--- EXERCISE DETAILS ---
The word "Ihre" marks the lines to keep; find each one in the data and copy it.

(Beginning of GIVEN DATA)

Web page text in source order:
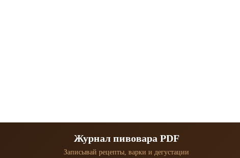
Журнал пивовара PDF
Записывай рецепты, варки и дегустации
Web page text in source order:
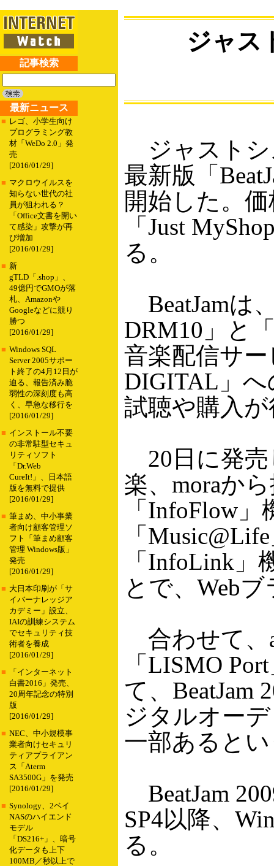
記事検索
最新ニュース
■ レゴ、小学生向け
プログラミング教
材「WeDo 2.0」発
売
[2016/01/29]
■ マクロウイルスを
知らない世代の社
員が狙われる？
「Office文書を開い
て感染」攻撃が再
び増加
[2016/01/29]
■ 新
gTLD「.shop」、
49億円でGMOが落
札、Amazonや
Googleなどに競り
勝つ
[2016/01/29]
■ Windows SQL
Server 2005サポー
ト終了の4月12日が
迫る、報告済み脆
弱性の深刻度も高
く、早急な移行を
[2016/01/29]
■ インストール不要
の非常駐型セキュ
リティソフト
「Dr.Web
CureIt!」、日本語
版を無料で提供
[2016/01/29]
■ 筆まめ、中小事業
者向け顧客管理ソ
フト「筆まめ顧客
管理 Windows版」
発売
[2016/01/29]
■ 大日本印刷が「サ
イバーナレッジア
カデミー」設立、
IAIの訓練システム
でセキュリティ技
術者を養成
[2016/01/29]
■
「インターネット
白書2016」発売、
20周年記念の特別
版
[2016/01/29]
■ NEC、中小規模事
業者向けセキュリ
ティアプライアン
ス「Aterm
SA3500G」を発売
[2016/01/29]
■ Synology、2ベイ
NASのハイエンド
モデル
「DS216+」、暗号
化データも上下
100MB／秒以上で
ジャス
ジャストシ
最新版「
開始した。
「Just
る。
BeatJamは
DRM10」と
音楽配信サ
DIGITAL」へ
試聴や購入
20日に発売
楽、moraか
「InfoFlow
「
「InfoLink
とで、Web
合わせて、
「LISMO
て、BeatJam
ジタルオー
一部あると
BeatJam
SP4以降、
る。
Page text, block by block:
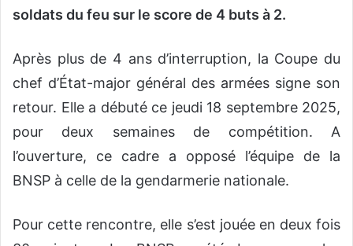
soldats du feu sur le score de 4 buts à 2.
Après plus de 4 ans d’interruption, la Coupe du
chef d’État-major général des armées signe son
retour. Elle a débuté ce jeudi 18 septembre 2025,
pour deux semaines de compétition. A
l’ouverture, ce cadre a opposé l’équipe de la
BNSP à celle de la gendarmerie nationale.
Pour cette rencontre, elle s’est jouée en deux fois
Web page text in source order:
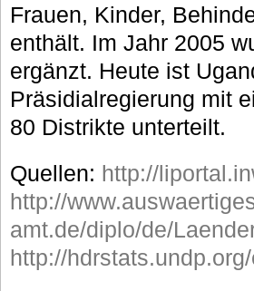
Frauen, Kinder,
enthält. Im Jahr 2005
ergänzt. Heute ist
Präsidialregierung mit
80 Distrikte unterteilt.
Quellen: http://
http://
amt.de/diplo/de/
http://
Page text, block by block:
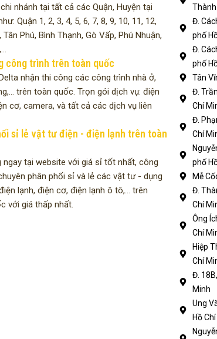
nhánh tại tất cả các Quận, Huyện tại
Quận 1, 2, 3, 4, 5, 6, 7, 8, 9, 10, 11, 12,
Tân Phú, Bình Thạnh, Gò Vấp, Phú Nhuận,
công trình trên toàn quốc
nhận thi công các công trình nhà ở,
trên toàn quốc. Trọn gói dịch vụ: điện
cơ, camera, và tất cả các dịch vụ liên
sỉ lẻ vật tư điện - điện lạnh trên toàn
ngay tại website với giá sỉ tốt nhất, công
phân phối sỉ và lẻ các vật tư - dụng
lạnh, điện cơ, điện lạnh ô tô,... trên
với giá thấp nhất.
Thành
Đ.
phố
Đ.
phố
Tân
Đ.
Chí
Đ.
Chí
phố
Mễ
Đ.
Chí
Ông
Chí
Hiệp
Chí
Đ.
Minh
Ung
Hồ
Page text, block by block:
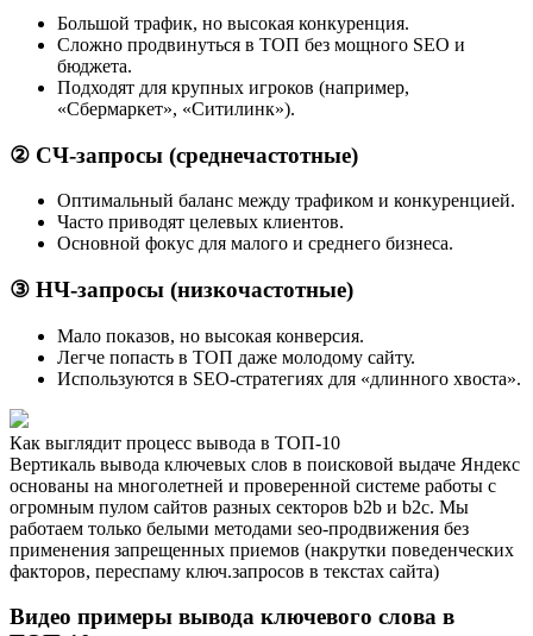
Большой трафик, но высокая конкуренция.
Сложно продвинуться в ТОП без мощного SEO и
бюджета.
Подходят для крупных игроков (например,
«Сбермаркет», «Ситилинк»).
② СЧ-запросы (среднечастотные)
Оптимальный баланс между трафиком и конкуренцией.
Часто приводят целевых клиентов.
Основной фокус для малого и среднего бизнеса.
③ НЧ-запросы (низкочастотные)
Мало показов, но высокая конверсия.
Легче попасть в ТОП даже молодому сайту.
Используются в SEO-стратегиях для «длинного хвоста».
Как выглядит процесс вывода в ТОП-10
Вертикаль вывода ключевых слов в поисковой выдаче Яндекс
основаны на многолетней и проверенной системе работы с
огромным пулом сайтов разных секторов b2b и b2c. Мы
работаем только белыми методами seo-продвижения без
применения запрещенных приемов (накрутки поведенческих
факторов, переспаму ключ.запросов в текстах сайта)
Видео примеры вывода ключевого слова в
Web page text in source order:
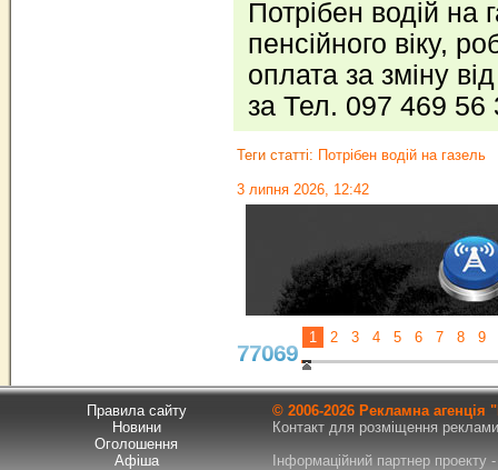
Потрібен водій на
пенсійного віку,
оплата за зміну
за Тел. 097 469
Теги статті: Потрібен водій на газель
3 липня 2026, 12:42
77069
1 2 3 4 5 6 7 8 9
Правила сайту
Новини
Оголошення
Афіша
© 2006-2026 Рекламна
Контакт для розміщення
Інформаційний партнер проекту
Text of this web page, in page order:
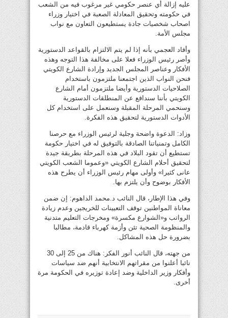
عليه إزالة أي عنصر حكومي غير مرغوب فيه من الشعب
في حكومته وتحقيق المعادلة الصعبة في اختيار وزراء
اصحاب شخصيات جادة يستطيعون التعاون مع نواب
مجلس الأمة.
وأفاد العجمي بأنه إذا لم يتم الالتزام بالقواعد الدستورية
وأصر رئيس الوزراء فعلا على مخالفة هذا التوجه وهذه
الأفكار وعناصر المجلس الجديد وإرادة الشارع الكويتي
فنحن النواب الذين اجتمعنا ملتزمون باستخدام
الصلاحيات الدستورية وأيضا ملتزمون أمام الشارع
الكويتي بأننا سندافع عن المنطلقات الدستورية
وسنحمي المرحلة المقبلة وسنعمل على استخدام كل
الأدوات الدستورية لتحقيق هذه الفكرة.
وزاد: الدعوة واضحة وجلية لرئيس الوزراء مع حرصنا
الكامل وتمنياتنا الصادقة بالتوفيق له في اختيار حكومة
تستطيع أن تقود البلاد في هذه المرحلة بطريقة جيدة
لتحقيق أحلام الشارع الكويتي «وعموما الشعب الكويتي
عانى كثيرا» وأولى مهام رئيس الوزراء أن يطرح هذه
الأفكار بوضوح وأن يلتزم بها.
وفي هذا الإطار، قال النائب د.محمد الداهوم: إن ضمن
معاناة المواطنين توقف التعيينات للخريجين وعدم زيادة
الرواتب و«الشوارع مكسرة» ومخرجات التعليم متدنية
والمنظومة الصحية تئن وأزمة كهرباء قادمة، مطالبا
بضرورة حل هذه المشاكل.
من جهته، قال النائب أنور الفكر: هناك من 25 إلى 30
نائبا أعلنوا من مقراتهم الانتخابية أنهم ضد سياسات
وأفكار وزير الداخلية وضد إعادة توزيره في الحكومة مرة
أخرى.
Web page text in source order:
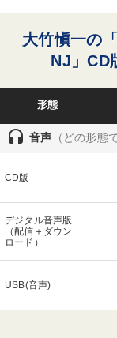
後、旧三井銀行
ツ・ケルン大
帰国後、野村
した後、ロン
ファンドマネー
基づく合理的
げ、ニューヨー
ターズにヘッド
は独立を果た
レーションを
に就任。
大竹愼一の
NJ」CD
形態
headset 音声 （どの形態
CD版
デジタル音声版
（配信＋ダウン
ロード）
USB(音声)
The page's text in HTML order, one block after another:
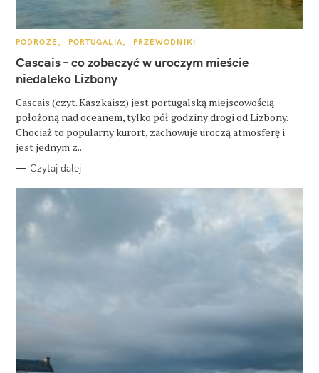
K
T
E
G
O
I
PODRÓŻE PORTUGALIA PRZEWODNIKI
Cascais – co zobaczyć w uroczym mieście
niedaleko Lizbony
Cascais (czyt. Kaszkaisz) jest portugalską miejscowością
położoną nad oceanem, tylko pół godziny drogi od Lizbony.
Chociaż to popularny kurort, zachowuje uroczą atmosferę i
jest jednym z..
Czytaj dalej
k
j
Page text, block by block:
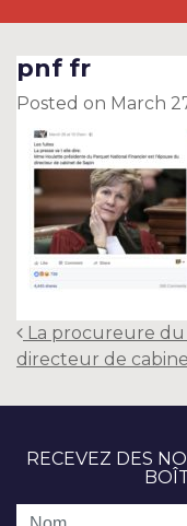
pnf fr
Posted on March
Post
navigation
La procureure du
directeur de
RECEVEZ DES
Nom
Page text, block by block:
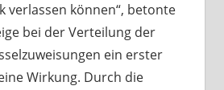
verlassen können“, betonte
bei der Verteilung der
ein erster
Wirkung. Durch die
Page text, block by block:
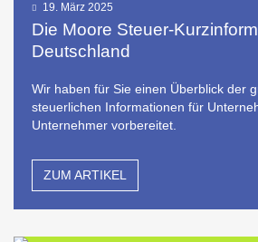
19. März 2025
Die Moore Steuer-
Deutschland
Wir haben für Sie einen Überblick der
steuerlichen Informationen für
Unternehmer vorbereitet.
ZUM ARTIKEL
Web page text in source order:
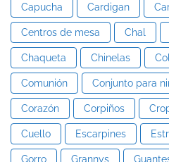
Capucha Cardigan
Centros de mesa Chal
Chaqueta Chinelas
Comunión Conjunto para
Corazón Corpiños
Cuello Escarpines
Gorro Grannys
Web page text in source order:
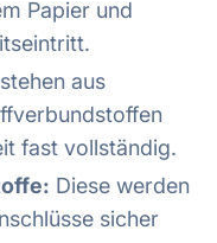
Papier und
aus
fast vollständig.
Diese werden
sicher
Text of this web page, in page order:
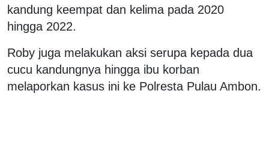
kandung keempat dan kelima pada 2020
hingga 2022.
Roby juga melakukan aksi serupa kepada dua
cucu kandungnya hingga ibu korban
melaporkan kasus ini ke Polresta Pulau Ambon.
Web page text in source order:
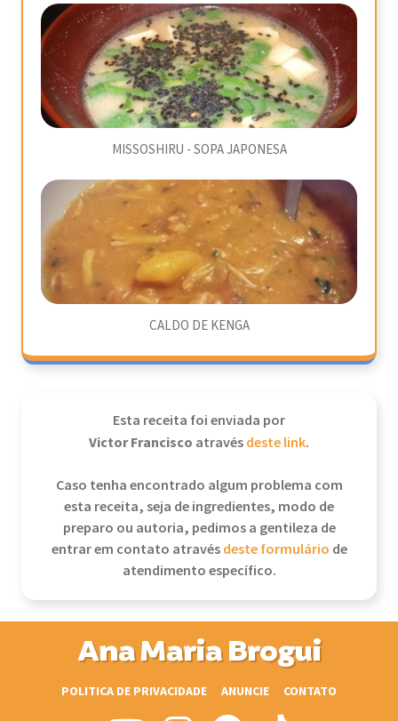
MISSOSHIRU - SOPA JAPONESA
CALDO DE KENGA
Esta receita foi enviada por
Victor Francisco atravésdeste link.
Caso tenha encontrado algum problema com
esta receita, seja de ingredientes, modo de
preparo ou autoria, pedimos a gentileza de
entrar em contato atravésdeste formulário de
atendimento específico.
Ana Maria Brogui
POLITICA DE PRIVACIDADE ANUNCIE CONTATO
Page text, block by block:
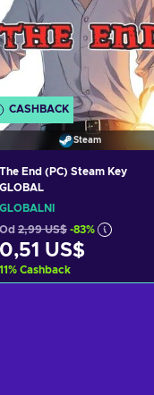
CASHBACK
Steam
The End (PC) Steam Key
GLOBAL
GLOBÁLNÍ
Od 2,99 US$ -83%
0,51 US$
11% Cashback
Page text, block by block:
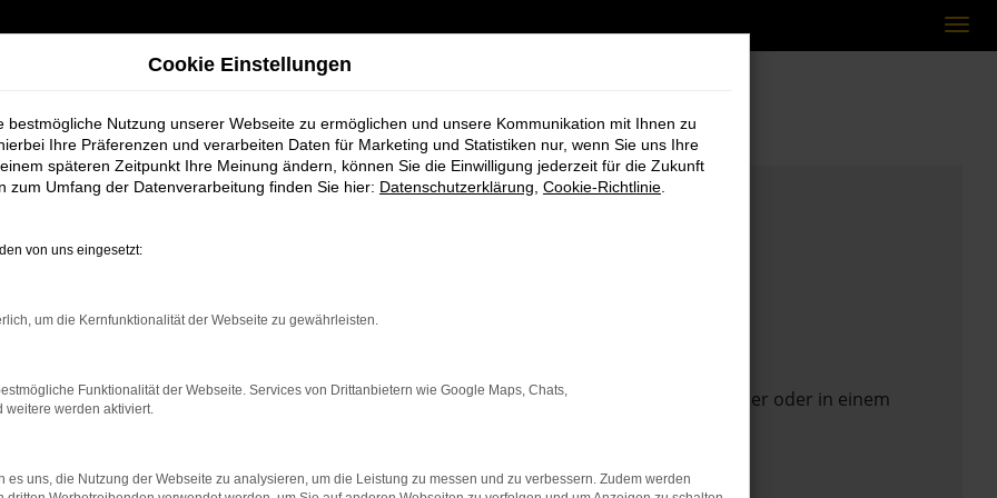
das Laden bestimmter Seiten verhindern. Funktioniert die Seite in einem anderen Browser oder in einem
zu beheben.
Cookie Einstellungen
bestmögliche Nutzung unserer Webseite zu ermöglichen und unsere Kommunikation mit Ihnen zu
Ihre Präferenzen und verarbeiten Daten für Marketing und Statistiken nur, wenn Sie uns Ihre
späteren Zeitpunkt Ihre Meinung ändern, können Sie die Einwilligung jederzeit für die Zukunft
zum Umfang der Datenverarbeitung finden Sie hier: Datenschutzerklärung Cookie-Richtlinie
von uns eingesetzt:
um die Kernfunktionalität der Webseite zu gewährleisten.
Funktionalität der Webseite. Services von Drittanbietern wie Google Maps, Chats,
weitere werden aktiviert.
es uns, die Nutzung der Webseite zu analysieren, um die Leistung zu messen und zu verbessern. Zudem werden

(End of GIVEN DATA)

--- TASK ANSWER ---
Ihre Präferenzen und verarbeiten Daten für Marketing und Statistiken nur, wenn Sie uns Ihre
späteren Zeitpunkt Ihre Meinung ändern, können Sie die Einwilligung jederzeit für die Zukunft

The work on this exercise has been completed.